Just double checking: I assume this won't suddenly cause 'No hover information' to be shown for e.g. keywords in the React app because er still return early in line 254 if we don't have an occurrence at that position anyway.
|
FYI, holding off on merge because of GRAPH-705 |
| new Position(occ.range.end.line, occ.range.end.character) | ||
| ), | ||
| undefined, | ||
| occ.symbol ?? undefined, |
There was a problem hiding this comment.
Occurrences that are definitions/references to the same semantic symbol should have the same symbol string. E.g. if you have:
package abc
func Loop() {
Loop()
}You'll end up with two copies of a symbol string like scip-go gomod <pkg> v0.1.0 "github.com/sourcegraph/abc".abc/Loop() (the exact format may be different).
This is how the fast path for locals code navigation in the client code works today (albeit, the data there is coming from Tree-sitter, and not from precise data, so the string lengths are shorter). https://sourcegraph.sourcegraph.com/github.com/sourcegraph/sourcegraph/-/blob/client/web/src/enterprise/codeintel/useSearchBasedCodeIntel.ts?L122:10-122:44
There was a problem hiding this comment.
How exactly do you want this facet to work? Usually facets enable multiple places to provide input, which is then aggregated somehow (either by default or in a custom way). E.g. if you want to allow input to be provided from multiple sources, I'd change the definition to
export const codeGraphData = Facet.define<CodeGraphData>()and then provide the input as
$: codeGraph = codeGraphDataFacet.computeN([], () => codeGraphData)(at least I think that works)

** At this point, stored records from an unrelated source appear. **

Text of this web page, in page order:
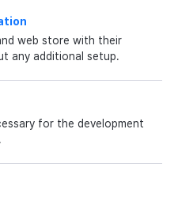
web store with their
any additional setup.
for the development
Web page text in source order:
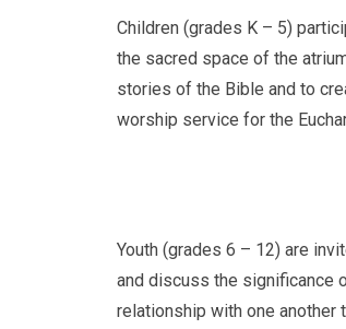
Children (grades K – 5)
the sacred space of the
stories of the Bible and to
worship service for the
Youth (grades 6 – 12) are
and discuss the significance
relationship with one
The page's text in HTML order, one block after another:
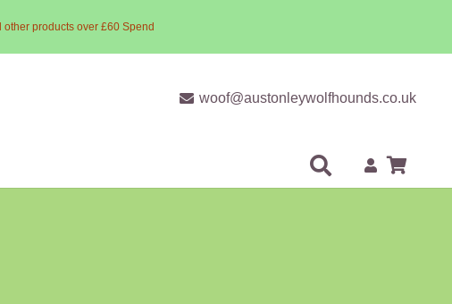
products over £60 Spend
woof@austonleywolfhounds.co.uk
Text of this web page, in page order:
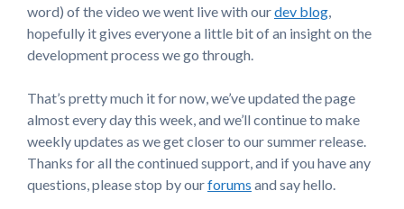
word) of the video we went live with ourdev blog,
hopefully it gives everyone a little bit of an insight on the
development process we go through.
That’s pretty much it for now, we’ve updated the page
almost every day this week, and we’ll continue to make
weekly updates as we get closer to our summer release.
Thanks for all the continued support, and if you have any
questions, please stop by ourforums and say hello.
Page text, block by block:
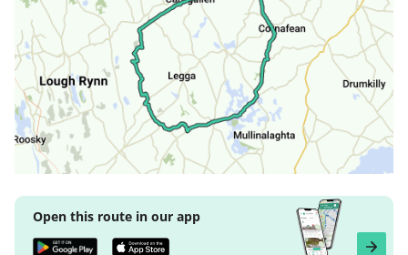
Open this route in our app

If having static: true is important then we can't use compute I think. In which case, if you still want to allow multiple inputs, we should do
export const codeGraphData = Facet.define<CodeGraphData[], CodeGraphData[]>({
static: true,
combine: values => values.flat()
})Of course if you only want to accept the most high pri input then what you have here is fine, though not obvious without a doc comment.

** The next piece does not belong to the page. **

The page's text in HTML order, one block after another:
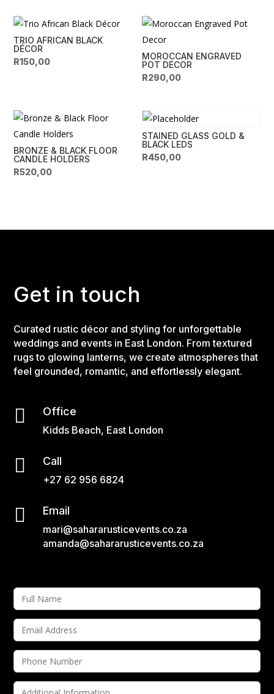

There was a problem hiding this comment.
I don't think having static: true is important, and right now we should only ever have one value for this facet, so I didn't bother making it work for multiple inputs (though we possibly should in the future). Will fixup and add a comment to clarify.
729fd8b to
60b19a0
Compare
This is a bit of refactoring as a followup to #63217. The goal is to unify how we use `Occurrences` so that we can use the same interface for both syntax highlighting data and occurrence data from the new API. An additional goal is to encode more of the invariants in the type system so it's more difficult to use incorrectly.
This integrates the new occurrences API into the Svelte webapp. This fixes a number of issues where the syntax highlighting data is not an accurate way to determine hoverable tokens.
(In the Svelte app only:)
Fixes SRCH-582
Fixes SRCH-162 (validated)
Fixes SRCH-299 (validated)
Fixes SRCH-223 (not validated -- do we know of any groovy repos we have with precise indexing set up?)
Missing any?
Test plan
A bunch of manual testing that the files referenced in those issues now use the data from the occurrences API to provide more accurate hoverable token info. Once release tests are live, I plan to make a few end-to-end tests for all this. I attempted to make a playwright integration test for the hover ranges, but it turns out that it's quite difficult to target a specific text range in playwright. I've added it to my list for our next pairing time.